= Pocket Testament League =

Christian organization

The Pocket Testament League is a Christian nonprofit organization which distributes printed copies of the Gospels from the New Testament.

== History ==
The Pocket Testament League was founded in 1893 by a 12-year-old named Helen Cadbury, daughter of the president of the confectioner Cadbury, who wished to introduce her classmates to Christianity. She formed a group with her Christian schoolfriends, “The Pocket Testament League.”

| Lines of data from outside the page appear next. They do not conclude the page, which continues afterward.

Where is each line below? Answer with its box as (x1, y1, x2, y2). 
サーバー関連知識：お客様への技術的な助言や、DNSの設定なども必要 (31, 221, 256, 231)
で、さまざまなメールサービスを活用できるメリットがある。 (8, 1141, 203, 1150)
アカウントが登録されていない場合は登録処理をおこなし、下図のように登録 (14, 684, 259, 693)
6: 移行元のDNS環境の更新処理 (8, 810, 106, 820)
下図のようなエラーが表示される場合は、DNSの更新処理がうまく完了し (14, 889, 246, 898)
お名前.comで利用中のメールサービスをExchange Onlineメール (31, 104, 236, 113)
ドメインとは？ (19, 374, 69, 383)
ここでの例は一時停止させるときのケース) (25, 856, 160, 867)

In 1904, Helen married American evangelist Charles McCallon Alexander, who officially organized the league with Dr. J. Wilbur Chapman in Philadelphia in March 1908. Alexander had been associated with the prominent evangelist Dwight L. Moody, and his experience in worldwide evangelism gave a huge impetus to the League. In 1914, The Pocket Testament League opened an office in London and began sharing gospels as part of its First World War outreach. In October, one of their campaigns gave out 400,000 New Testaments to soldiers on Salisbury Plain.

During the Great Depression, members of the League shared Gospels through the Civilian Conservation Corps in the South and throughout New England. Billy Graham encouraged the League, commenting that "I am completely sold on the work of The Pocket Testament League, and continue to pray for those associated with it."

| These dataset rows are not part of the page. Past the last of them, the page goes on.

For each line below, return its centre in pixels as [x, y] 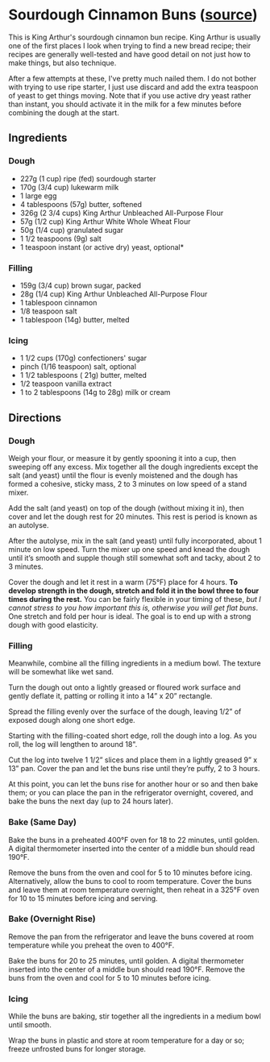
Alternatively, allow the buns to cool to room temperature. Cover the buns [130, 881]
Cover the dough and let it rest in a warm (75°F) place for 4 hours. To [123, 582]
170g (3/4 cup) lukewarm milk [69, 187]
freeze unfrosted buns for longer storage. [77, 1049]
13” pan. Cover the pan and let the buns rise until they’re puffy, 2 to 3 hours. [134, 769]
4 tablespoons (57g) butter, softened [81, 204]
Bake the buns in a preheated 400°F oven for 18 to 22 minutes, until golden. [134, 840]
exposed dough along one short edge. [72, 720]
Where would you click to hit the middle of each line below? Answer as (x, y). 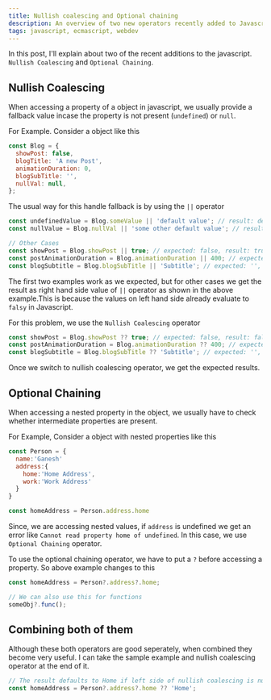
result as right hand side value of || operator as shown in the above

Many people heard the story of a pocket sized Bible in a soldier's pocket that saved his life. It was Private Jennison of the 5th Yorkshire Regiment who, during WWI, was carrying his New Testament supplied by The Pocket Testament League which stopped the bullet that would have pierced his chest.

After WWII, General MacArthur asked the league for Pocket Testaments. Members of league contributed 11 million Gospels for the nation of Japan. As a result of these Gospels being shared in Japan, Captain Fuchida Mitsuo, who had led the attack on Pearl Harbor, later became a Christian and worked for The League.

After WWII, the league started missionary work in foreign countries. With the support of Generals George Marshall and Chiang Kai-shek, Bibles were distributed among Chinese soldiers fighting in the Chinese Civil War.

==Present==
The League has over 450,000 members and a staff of 5 full-time people that work from virtual offices. A small team runs the ministry and it is managed by a 15-person board of trustees. The League has members from all 50 U.S. states and from 140 countries.

The League is based in Lititz, Pennsylvania, US. It is also known as Bridge Builders in the UK.

Today, the league still prints small, pocket-sized Gospel of John in languages including English, Simplified Chinese, Traditional Chinese, Italian, Japanese, Russian, German, Spanish and Portuguese, with wide range of cover designs. In 2019 about 16,000 individuals shared 1,150,000 gospels. It also partners with local Bible Societies for accurate Bible translations and ships from several locations around the world and in 2019, 300 partners distributed 6 million gospels.